Childhood obesity is increasing worldwide at an alarming pace. India has not been spared either. The prevalence of overweight and obesity in children is steadily increasing. A multifactorial disorder, unhealthy diet – eating foods high in fats, sugar and salt (junk food, processed food) and a sedentary lifestyle contribute significantly to this escalating epidemic. Today, TV, internet, computer and mobile games have taken precedence over outdoor sports. Childhood obesity is well-recognized as a precursor to obesity in adulthood. Most obese children grow up to be obese adults. Overweight and obesity in childhood also predispose children to other lifestyle disorders such as type 2 diabetes, hypertension, dyslipidemia, metabolic syndrome later on in life. Hence, there is an urgent need to prevent and control obesity in children.
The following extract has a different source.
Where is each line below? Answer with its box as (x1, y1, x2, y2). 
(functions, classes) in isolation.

Prevention of lifestyle diseases starts in childhood itself. Schools shape the lives of their students and so have a very important role to play in this battle against childhood obesity in creating health awareness among children. Healthy habits in childhood lay a foundation for a healthier adulthood.

As you are aware, the Indian Medical Association (IMA) has initiated a nationwide “Aao School Chalen Project” beginning last month. The 5th of every month has been chosen as the day for any activity related to this project across the country. The topic in focus last month was ‘Vector-borne diseases’ and the related activities were successfully conducted in over 200 plus schools.
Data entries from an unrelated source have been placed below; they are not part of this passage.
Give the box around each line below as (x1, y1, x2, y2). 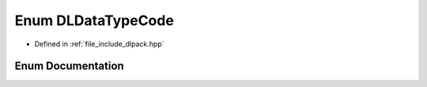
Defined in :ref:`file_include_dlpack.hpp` (34, 39, 164, 49)
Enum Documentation (14, 60, 124, 73)
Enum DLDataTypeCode (14, 12, 174, 29)

The next date for this project is therefore 5th September 2017. The topic is “Lifestyle Changes to Prevent Lifestyle Diseases”. 5th September also happens to be Teacher’s Day.
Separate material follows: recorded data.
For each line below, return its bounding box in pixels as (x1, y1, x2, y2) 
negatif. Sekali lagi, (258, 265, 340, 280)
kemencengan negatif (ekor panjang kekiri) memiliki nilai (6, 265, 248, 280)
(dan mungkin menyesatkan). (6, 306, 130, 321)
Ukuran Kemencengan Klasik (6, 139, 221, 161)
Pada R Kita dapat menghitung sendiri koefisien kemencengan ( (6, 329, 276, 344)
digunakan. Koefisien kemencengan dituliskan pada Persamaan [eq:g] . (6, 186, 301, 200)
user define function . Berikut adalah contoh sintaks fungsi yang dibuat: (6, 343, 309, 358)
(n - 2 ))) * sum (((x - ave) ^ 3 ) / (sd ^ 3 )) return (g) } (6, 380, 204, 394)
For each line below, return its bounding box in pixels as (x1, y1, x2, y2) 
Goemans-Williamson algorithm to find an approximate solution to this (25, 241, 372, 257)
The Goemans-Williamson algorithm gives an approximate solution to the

The talk should revolve around the following guidelines:

• Respect the Laws of Nature and eat seasonal locally grown fruits and vegetables.
• Consume all sever colors and six tastes in food.
• Avoid refined carbohydrates (white sugar, white maida and white rice).
• Reduce the quantity of salt by 40% in diet.
• Walk or move whenever you get an opportunity.
• There are no medicinal advantages of consuming tobacco in any form. It only harms.
• While eating out follow the principle “Heat it/Cook it/ boil it /Peel It /Forget it”.
• Get up at same time every day.
• Don’t forget to practice yoga and meditation learned in school, while at home.
• Don’t miss playing in the sun during school break & do not miss mid-day meal.

You can visit/adopt a school for this activity. Visit the school assembly every 5th of the month and talk about the health messages that are uniform across the country. You can also be a moderator and let students interact with each other on these important topics.

States and Local Branches of IMA are requested to circulate this information to all the members.

I hope that you will participate maximally in this national health initiative of IMA to make it a success.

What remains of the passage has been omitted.